**Task material**.
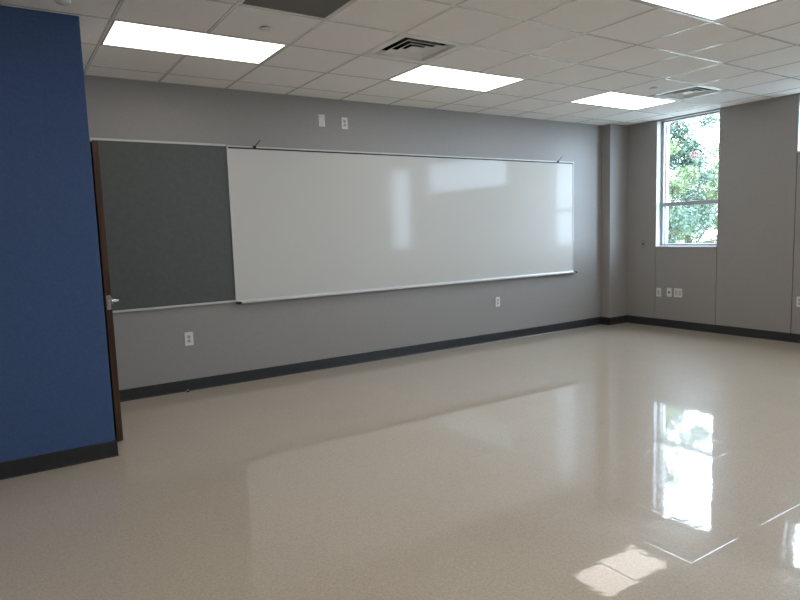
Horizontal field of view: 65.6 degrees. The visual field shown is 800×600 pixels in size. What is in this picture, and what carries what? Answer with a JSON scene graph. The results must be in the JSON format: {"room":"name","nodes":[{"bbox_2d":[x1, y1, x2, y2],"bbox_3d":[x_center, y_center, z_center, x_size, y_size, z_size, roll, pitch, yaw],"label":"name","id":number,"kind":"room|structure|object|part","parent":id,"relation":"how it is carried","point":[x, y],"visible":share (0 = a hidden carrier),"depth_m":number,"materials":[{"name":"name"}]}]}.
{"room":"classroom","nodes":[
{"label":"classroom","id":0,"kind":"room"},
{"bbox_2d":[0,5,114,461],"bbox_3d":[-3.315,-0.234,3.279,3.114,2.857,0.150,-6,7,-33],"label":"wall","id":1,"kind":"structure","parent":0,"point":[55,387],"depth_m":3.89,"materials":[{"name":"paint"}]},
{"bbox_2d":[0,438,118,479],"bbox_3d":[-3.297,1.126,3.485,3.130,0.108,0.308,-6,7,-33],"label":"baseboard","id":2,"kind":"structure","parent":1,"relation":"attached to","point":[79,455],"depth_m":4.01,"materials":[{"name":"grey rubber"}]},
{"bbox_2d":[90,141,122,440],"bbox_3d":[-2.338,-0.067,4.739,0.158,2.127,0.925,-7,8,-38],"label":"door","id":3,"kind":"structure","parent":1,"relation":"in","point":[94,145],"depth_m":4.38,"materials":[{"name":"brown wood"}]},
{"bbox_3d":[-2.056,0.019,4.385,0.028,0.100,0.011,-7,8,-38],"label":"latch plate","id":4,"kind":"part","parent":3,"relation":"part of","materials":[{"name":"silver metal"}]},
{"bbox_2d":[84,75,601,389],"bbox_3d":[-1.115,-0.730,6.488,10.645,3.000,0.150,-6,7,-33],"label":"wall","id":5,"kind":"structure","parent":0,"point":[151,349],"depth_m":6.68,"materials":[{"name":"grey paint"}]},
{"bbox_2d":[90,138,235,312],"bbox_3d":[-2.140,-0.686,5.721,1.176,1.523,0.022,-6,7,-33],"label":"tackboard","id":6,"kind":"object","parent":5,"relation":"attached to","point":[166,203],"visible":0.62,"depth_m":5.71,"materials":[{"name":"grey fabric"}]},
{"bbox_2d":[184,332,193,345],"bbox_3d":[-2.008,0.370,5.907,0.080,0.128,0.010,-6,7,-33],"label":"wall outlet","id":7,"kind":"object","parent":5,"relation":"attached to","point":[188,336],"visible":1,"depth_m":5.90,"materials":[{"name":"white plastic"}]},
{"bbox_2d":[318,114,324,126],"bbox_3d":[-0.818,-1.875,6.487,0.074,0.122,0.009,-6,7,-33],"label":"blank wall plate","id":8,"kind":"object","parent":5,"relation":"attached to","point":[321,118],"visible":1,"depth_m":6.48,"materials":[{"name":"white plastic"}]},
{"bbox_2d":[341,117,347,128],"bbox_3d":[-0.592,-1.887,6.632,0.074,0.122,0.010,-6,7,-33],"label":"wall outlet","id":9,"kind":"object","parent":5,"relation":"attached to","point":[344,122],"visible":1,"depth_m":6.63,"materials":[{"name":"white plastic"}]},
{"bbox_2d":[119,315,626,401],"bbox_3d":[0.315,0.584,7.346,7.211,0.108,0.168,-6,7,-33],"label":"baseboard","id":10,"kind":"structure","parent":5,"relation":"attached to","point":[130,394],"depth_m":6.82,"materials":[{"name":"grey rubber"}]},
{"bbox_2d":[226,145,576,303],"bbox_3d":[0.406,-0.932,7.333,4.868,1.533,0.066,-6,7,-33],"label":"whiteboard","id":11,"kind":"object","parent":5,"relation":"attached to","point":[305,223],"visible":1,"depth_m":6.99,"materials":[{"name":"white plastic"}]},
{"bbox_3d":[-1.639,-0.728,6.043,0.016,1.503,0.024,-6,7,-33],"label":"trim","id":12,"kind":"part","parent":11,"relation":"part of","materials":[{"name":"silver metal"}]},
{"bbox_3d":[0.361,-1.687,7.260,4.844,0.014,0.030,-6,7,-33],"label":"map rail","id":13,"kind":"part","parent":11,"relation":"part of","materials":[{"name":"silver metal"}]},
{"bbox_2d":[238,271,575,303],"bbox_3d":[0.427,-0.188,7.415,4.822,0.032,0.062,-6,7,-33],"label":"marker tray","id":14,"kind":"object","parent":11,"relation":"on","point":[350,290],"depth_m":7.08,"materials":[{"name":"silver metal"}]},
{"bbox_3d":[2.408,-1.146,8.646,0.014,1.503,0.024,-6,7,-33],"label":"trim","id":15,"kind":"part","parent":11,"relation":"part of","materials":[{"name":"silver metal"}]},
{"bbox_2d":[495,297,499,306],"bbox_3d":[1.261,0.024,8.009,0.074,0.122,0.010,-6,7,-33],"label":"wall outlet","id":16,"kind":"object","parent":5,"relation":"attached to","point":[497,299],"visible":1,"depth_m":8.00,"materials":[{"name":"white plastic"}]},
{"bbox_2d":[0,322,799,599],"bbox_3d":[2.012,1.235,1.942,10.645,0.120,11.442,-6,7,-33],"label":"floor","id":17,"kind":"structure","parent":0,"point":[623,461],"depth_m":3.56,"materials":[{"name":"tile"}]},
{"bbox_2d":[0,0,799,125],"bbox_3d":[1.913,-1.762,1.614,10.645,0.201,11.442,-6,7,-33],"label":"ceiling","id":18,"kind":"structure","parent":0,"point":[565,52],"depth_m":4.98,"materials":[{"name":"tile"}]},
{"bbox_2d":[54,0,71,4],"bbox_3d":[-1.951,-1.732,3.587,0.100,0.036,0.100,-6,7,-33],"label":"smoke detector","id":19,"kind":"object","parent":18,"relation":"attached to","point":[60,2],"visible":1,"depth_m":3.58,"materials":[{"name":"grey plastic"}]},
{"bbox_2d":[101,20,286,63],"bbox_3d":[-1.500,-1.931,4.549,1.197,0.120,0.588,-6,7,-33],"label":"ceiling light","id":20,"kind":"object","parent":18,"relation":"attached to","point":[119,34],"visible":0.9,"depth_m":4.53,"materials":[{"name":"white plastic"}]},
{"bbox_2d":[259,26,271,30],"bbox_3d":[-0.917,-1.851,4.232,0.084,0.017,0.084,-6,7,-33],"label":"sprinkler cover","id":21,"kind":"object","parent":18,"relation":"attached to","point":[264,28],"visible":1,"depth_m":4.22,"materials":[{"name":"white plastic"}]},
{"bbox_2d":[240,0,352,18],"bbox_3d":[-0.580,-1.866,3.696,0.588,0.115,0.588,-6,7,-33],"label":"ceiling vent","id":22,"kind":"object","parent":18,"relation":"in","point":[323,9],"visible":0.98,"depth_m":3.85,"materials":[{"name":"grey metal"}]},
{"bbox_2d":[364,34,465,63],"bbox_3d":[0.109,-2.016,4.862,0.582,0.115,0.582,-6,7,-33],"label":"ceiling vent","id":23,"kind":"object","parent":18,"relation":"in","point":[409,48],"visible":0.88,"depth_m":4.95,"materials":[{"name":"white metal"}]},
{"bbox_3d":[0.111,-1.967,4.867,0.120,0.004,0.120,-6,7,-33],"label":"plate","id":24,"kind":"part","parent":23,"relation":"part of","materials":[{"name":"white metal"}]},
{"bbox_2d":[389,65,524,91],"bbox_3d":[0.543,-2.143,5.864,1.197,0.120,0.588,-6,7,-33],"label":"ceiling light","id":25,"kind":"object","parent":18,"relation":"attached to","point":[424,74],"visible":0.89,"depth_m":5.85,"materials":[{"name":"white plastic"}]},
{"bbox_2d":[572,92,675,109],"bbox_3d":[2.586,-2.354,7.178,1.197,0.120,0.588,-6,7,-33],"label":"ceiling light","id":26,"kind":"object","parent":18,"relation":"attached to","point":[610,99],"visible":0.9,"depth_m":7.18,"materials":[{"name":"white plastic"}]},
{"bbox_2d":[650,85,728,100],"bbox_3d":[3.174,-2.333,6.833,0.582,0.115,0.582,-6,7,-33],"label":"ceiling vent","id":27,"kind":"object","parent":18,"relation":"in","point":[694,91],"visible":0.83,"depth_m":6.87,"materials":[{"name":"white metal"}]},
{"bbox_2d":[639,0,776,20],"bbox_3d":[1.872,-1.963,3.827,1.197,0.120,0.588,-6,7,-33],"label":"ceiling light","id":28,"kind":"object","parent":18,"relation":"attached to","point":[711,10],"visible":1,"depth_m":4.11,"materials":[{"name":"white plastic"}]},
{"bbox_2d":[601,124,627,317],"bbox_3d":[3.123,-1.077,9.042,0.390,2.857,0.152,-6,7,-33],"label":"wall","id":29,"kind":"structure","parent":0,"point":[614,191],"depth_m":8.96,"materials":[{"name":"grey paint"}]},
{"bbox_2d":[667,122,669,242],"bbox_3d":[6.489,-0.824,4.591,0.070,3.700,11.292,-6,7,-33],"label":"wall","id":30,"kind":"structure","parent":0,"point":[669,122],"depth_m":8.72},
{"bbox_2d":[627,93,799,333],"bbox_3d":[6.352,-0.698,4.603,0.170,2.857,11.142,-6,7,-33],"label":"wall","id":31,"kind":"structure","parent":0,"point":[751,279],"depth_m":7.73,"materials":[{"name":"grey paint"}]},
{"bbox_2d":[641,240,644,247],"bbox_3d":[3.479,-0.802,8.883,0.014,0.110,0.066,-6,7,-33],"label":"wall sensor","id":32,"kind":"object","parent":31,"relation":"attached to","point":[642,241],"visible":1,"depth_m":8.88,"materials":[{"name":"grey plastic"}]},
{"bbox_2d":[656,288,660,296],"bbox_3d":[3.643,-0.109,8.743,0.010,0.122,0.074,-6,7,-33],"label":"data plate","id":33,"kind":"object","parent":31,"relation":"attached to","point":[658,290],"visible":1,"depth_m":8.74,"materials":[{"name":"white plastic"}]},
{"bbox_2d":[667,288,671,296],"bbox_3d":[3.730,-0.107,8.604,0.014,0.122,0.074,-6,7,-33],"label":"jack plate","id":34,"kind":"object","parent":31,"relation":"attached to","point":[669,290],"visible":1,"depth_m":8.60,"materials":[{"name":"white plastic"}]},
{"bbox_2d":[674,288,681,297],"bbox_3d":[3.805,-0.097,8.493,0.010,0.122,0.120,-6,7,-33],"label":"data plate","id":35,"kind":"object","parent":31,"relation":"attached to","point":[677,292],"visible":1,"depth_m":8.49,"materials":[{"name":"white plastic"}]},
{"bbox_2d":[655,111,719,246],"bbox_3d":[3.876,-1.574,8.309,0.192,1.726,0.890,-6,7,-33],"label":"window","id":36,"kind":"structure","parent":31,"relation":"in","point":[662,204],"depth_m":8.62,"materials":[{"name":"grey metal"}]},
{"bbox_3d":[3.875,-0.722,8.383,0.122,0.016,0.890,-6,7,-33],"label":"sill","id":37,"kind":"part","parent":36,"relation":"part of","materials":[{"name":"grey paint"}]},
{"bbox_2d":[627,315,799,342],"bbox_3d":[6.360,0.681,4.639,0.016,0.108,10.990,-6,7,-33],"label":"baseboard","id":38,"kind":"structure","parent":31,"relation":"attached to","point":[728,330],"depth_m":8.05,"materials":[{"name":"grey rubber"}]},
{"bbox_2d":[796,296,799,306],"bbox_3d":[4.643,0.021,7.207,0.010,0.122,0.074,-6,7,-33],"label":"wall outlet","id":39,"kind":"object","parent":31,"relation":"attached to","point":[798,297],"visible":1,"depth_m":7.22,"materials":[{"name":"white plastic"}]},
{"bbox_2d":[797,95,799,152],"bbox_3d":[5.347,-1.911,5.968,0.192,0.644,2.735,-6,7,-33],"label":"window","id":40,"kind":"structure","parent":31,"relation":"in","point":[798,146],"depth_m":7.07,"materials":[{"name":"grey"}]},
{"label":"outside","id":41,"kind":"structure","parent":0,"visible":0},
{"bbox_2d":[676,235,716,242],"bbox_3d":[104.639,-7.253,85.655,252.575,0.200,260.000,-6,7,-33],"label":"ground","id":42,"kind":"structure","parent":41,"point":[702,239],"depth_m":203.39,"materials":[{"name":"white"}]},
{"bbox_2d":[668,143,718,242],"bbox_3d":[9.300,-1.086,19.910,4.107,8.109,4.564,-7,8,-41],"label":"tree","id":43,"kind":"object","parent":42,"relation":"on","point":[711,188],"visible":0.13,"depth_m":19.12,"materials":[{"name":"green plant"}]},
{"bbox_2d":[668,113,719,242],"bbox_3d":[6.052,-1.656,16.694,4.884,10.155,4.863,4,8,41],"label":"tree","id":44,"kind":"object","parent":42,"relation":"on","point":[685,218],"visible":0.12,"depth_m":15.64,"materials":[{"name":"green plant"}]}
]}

**What is needed**. Find the lines above that hold "classroom", then copy each of them.

**Response for this exercise**.
{"room":"classroom","nodes":[
{"label":"classroom","id":0,"kind":"room"},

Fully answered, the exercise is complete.